Growth may be slowing, but the country's economy remains a winner for consultancies
By Jacqueline Durett
Though experts call it a "global downturn," the current economy isn't hitting India nearly as hard as it's hitting other markets. India's economy was expected to grow at about 5.5 percent in 2009, less than originally projected, but still quite healthy. India's economy had grown at or above 9 percent, second only to China among the major economies.
"In light of the global economic crisis, India is faring reasonably well. While the stock market is down and car and home sales have plummeted, most other sectors of the economy are strong," explains Gunjan Bagla, author of Doing Business in 21st Century India.
"The slowdown is not as severe," says G. Raghavan, country head, TCS India Business, of IT giant Tata Consulting Services, which has more than 6,000 consultants in India. "Maybe it could if the trend continues for some time."
How has the country managed to stay strong? "India is a country of innovation. There's a large amount of opportunity," Raghavan says, adding that many industries are just starting to open up.
Bagla agrees. "Only a fifth of India's economy depends on exports. The country remains a very attractive market for foreign entrants and participants in virtually any sector."
And that sector includes management consulting, of course. "Much of the leapfrogging in India has been facilitated by good advice from consultants who have enabled Indian companies to [build] world class skills in manufacturing, marketing and IT services," Bagla says.
"I think that you've seen great growth in India for us but also for many over the last few years," says Alan Herrick, president and CEO of IT consultancy Sapient, which was named the fourth best company to work for in India in 2007. "I think obviously you're in a less than certain environment now, so I think that's put some caution into the market, but I still think you've got a rich, rich talent pool in India that I think is going to do well for the long run."
Sapient launched operations in India in 1999, with the idea that the company could tap into that talent pool. "We started to build it in 1999 and 2000 on that basis," Herrick says. "And then obviously the markets changed and your efficiency and costs became much more important. And as we edged into 2001, it became a much bigger idea for us than just acquiring additional talent, but actually becoming a central focus for the company."
TCS also has had a lot of success in India. The firm is in growth mode, having just acquired Citigroup's offshoring business. But Raghavan says he sees a few key challenges to growth in India, including the fact that many Indian companies are very IT savvy, but have a ways to go in learning how to market themselves. Also, he says, many firms need to take a longterm view in terms of key employees, and think of them as partners rather than with the company for a specific project. "I think that [concept] has already begun to grow," he says, "but it needs to gain momentum. It will bring more predictability to business performance."
Infrastructure, while improving, continues to be an issue. "A lot changed in India infrastructure wise to support [its] success," Herrick says, adding, however, that the firm must provide transportation to all its 4,000 employees every day. In addition, he says, wage inflation has seen double-digit growth in recent years, though that has dropped off in the current economy.

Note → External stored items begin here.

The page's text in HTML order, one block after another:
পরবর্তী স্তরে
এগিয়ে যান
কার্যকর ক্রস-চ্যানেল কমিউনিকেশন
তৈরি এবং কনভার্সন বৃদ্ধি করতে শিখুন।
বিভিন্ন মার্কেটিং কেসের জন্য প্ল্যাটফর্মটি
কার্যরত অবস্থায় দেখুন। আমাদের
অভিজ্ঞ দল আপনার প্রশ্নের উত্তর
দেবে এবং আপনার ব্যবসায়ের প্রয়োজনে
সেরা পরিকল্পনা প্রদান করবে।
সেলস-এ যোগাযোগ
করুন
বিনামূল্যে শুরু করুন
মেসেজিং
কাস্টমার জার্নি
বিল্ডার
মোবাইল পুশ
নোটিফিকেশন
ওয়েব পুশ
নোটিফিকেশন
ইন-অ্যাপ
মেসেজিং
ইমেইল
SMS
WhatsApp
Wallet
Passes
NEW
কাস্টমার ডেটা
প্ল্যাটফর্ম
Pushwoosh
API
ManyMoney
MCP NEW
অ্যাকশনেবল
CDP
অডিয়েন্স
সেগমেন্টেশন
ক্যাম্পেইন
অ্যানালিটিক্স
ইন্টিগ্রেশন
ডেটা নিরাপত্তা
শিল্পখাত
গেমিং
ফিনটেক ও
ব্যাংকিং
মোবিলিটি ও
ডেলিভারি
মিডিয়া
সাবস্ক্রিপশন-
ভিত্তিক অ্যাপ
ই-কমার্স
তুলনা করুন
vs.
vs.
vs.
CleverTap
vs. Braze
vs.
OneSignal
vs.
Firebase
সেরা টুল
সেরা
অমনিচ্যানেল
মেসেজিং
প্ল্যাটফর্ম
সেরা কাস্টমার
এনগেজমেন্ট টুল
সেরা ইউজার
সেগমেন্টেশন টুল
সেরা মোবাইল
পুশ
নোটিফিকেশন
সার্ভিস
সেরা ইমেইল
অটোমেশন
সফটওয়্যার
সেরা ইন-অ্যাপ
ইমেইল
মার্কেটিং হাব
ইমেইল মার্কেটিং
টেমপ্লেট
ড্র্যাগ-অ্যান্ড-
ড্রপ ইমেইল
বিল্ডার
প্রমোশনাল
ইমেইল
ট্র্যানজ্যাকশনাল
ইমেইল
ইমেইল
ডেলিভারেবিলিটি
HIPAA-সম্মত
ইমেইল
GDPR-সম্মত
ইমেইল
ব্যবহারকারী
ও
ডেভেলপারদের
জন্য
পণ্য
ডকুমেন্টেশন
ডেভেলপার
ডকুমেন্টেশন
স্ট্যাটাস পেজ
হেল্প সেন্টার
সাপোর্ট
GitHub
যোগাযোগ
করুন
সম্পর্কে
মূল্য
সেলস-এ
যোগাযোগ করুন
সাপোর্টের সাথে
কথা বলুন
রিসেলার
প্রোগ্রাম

India's culture has nuances foreigners may find unique—and a big challenge to retention. "Now this is unheard of in the United States … there was such a limited supply of talent because there was such good growth rates by the companies that [someone] would actually accept three jobs and might go to one job in the morning and if he doesn't like it, just take the second job by the afternoon," Though this trend also has been stymied by the economy, it's a phenomenon that occurred until recently, Herrick says.
The company also faces a retention issue with women, who often relocate once they marry. "We are accommodating; we let people take some time off to make sure they have an adjustment period to the family and then come back and work. We are culturally sensitive to that. Work from home—that's a very popular theme in India. It's a win-win for us and in India as well," says Karandeep Singh, a managing director at Sapient who is based in India.
Political unrest is also something India is facing—attacks late in November in Mumbai confirmed that. "I think obviously what happened in Mumbai and some of the things right after that was unfortunate, but seeing the government's response to it, the kind of focus it created on the heightened security at the airports [and] the hotels [that now] I think business is as usual," Singh says. "People are coming to offices. I think there is no overt concern about security."
And the Mumbai attacks don't seem to have derailed the India growth plans of U.S. companies. Less than a month after the attacks, PricewaterhouseCoopers finalized a deal to acquire all shares of ECS Limited, a Bangalore-based provider of operations and HR consulting services to Indian and global clients. The acquisition will add five partners and more than 100 consultants, pushing the number of PwC employees in India to more than 5,000. PwC has offices in Ahmedabad, Bangalore, Bhubaneshwar, Chennai, Gurgaon, Hyderabad, Kolkata, Mumbai, New Delhi and Pune, and in 2007 was named the "India Tax Firm of the Year" by International Tax Review magazine.
For their parts, both Raghavan of TCS and Sapient's Herrick say they will continue with their growth plans as well. TCS in early January announced the launch of its development center TCS Kalinga Park in Bhubaneswar, Orissa. As for Sapient, Herrick says, "I think we're positioned well for the long run, and I think we're in good shape."